Interestingly, it is the same Bench which had been hearing another five other cases including the case relating to Right to Fair Compensation and Transparency in Land Acquisition, Rehabilitation and Resettlement Act, 2013. When the Bench sat to hear those cases, a farmers’ association had sought the recusal of Justice Arun Mishra, alleging conflict of interest. The Court then heard the application for recusal and reserved its order in the same. The order on recusal is expected to be pronounced on October 23.
It is unclear whether the Bench will now hear those five cases, since three new cases have now been slated for hearing before that Bench from October 23.
The three new cases listed before the Bench are as follows:
1. Kaushal Kishor v. State of Uttar Pradesh [Writ Petition (Crl) 113/2016]
This was a case filed by a relative of the Bulandshahr rape accused. The petitioner had sought action against then Uttar Pradesh Minister Azam Khan for his remarks on the incident.
The Court had framed the following questions for consideration by Constitution Bench.
(i) When a victim files an F.I.R. alleging rape, gang rape or murder or such other heinous offences against another person or group of persons, whether any individual holding a public office or a person in authority or in-charge of governance, should be allowed to comment on the crime stating that “it is an outcome of political controversy”, more so, when as an individual, he has nothing to do with the offences in question?
(b) Should the “State”, the protector of citizens and responsible for law and order situation, allow these comments as they have the effect potentiality to create a distrust in the mind of the victim as regards the fair investigation and, in a way, the entire system?
(c) Whether the statements do come within the ambit and sweep of freedom of speech and expression or exceed the boundary that is not permissible?
(d) Whether such comments (which are not meant for self-protection) defeat the concept of constitutional compassion and also conception of constitutional sensitivity?
2. CBI v. RR Kishore [Criminal Appeal 377/2007]
This case pertains to Section 6A(1) of the Delhi Special Police Establishment Act, 1946.
The Section deals with obtaining prior approval of the Central government for conducting any inquiry into an offence under the Prevention of Corruption Act, 1988 (PC Act) where the allegations have been made against officers of the level of Joint Secretary and above.
In 2014, the Supreme Court had struck down the said section as unconstitutional. The question that is now being considered is whether the operation of that said judgment is retrospective or not.
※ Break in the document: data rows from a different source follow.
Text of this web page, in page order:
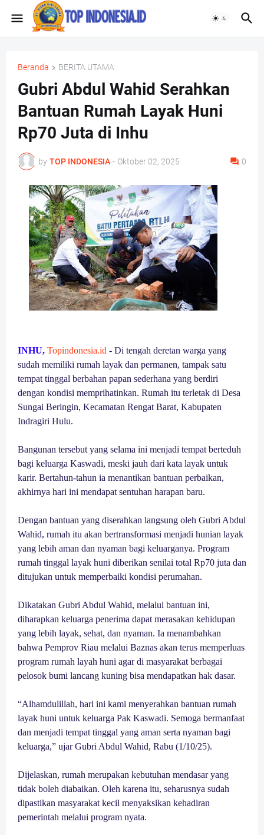
Beranda BERITA UTAMA
Gubri Abdul Wahid Serahkan
Bantuan Rumah Layak Huni
Rp70 Juta di Inhu
by TOP INDONESIA - Oktober 02, 2025 0
INHU, Topindonesia.id - Di tengah deretan warga yang
sudah memiliki rumah layak dan permanen, tampak satu
tempat tinggal berbahan papan sederhana yang berdiri
dengan kondisi memprihatinkan. Rumah itu terletak di Desa
Sungai Beringin, Kecamatan Rengat Barat, Kabupaten
Indragiri Hulu.
Bangunan tersebut yang selama ini menjadi tempat berteduh
bagi keluarga Kaswadi, meski jauh dari kata layak untuk
karir. Bertahun-tahun ia menantikan bantuan perbaikan,
akhirnya hari ini mendapat sentuhan harapan baru.
Dengan bantuan yang diserahkan langsung oleh Gubri Abdul
Wahid, rumah itu akan bertransformasi menjadi hunian layak
yang lebih aman dan nyaman bagi keluarganya. Program
rumah tinggal layak huni diberikan senilai total Rp70 juta dan
ditujukan untuk memperbaiki kondisi perumahan.
Dikatakan Gubri Abdul Wahid, melalui bantuan ini,
diharapkan keluarga penerima dapat merasakan kehidupan
yang lebih layak, sehat, dan nyaman. Ia menambahkan
bahwa Pemprov Riau melalui Baznas akan terus memperluas
program rumah layah huni agar di masyarakat berbagai
pelosok bumi lancang kuning bisa mendapatkan hak dasar.
“Alhamdulillah, hari ini kami menyerahkan bantuan rumah
layak huni untuk keluarga Pak Kaswadi. Semoga bermanfaat
dan menjadi tempat tinggal yang aman serta nyaman bagi
keluarga,” ujar Gubri Abdul Wahid, Rabu (1/10/25).
Dijelaskan, rumah merupakan kebutuhan mendasar yang
tidak boleh diabaikan. Oleh karena itu, seharusnya sudah
dipastikan masyarakat kecil menyaksikan kehadiran
pemerintah melalui program nyata.

The order passed on March 10, 2016 reads:
“The provisions of Section 6A(1) do indicate that for officers of the level of Joint Secretary and above a kind of immunity has been provided for. Whether there can be a deprivation of such immunity by a retrospective operation of a judgment of the Court, in the context of Article 20 of the Constitution of India, is the moot question that arises for determination in the present case.”
3. Aziz Qureshi v. Union of India [Writ Petition (Civil) 763/2014]
This case relates to the interpretation of Article 156 of the Constitution, which lays down the term of office of the Governor.
The petition itself was filed by former Uttarakhand Governor Aziz Qureshi in 2014. He had alleged that there was a move by the Narendra Modi government to ease him out of office.
Article 156(1) states that a Governor shall hold office at the pleasure of the President. The order passed by the Supreme Court on August 20, 2014 states that as the case involves interpretation of Article 156 of the Constitution, the matter needs to be heard by a Bench of five judges.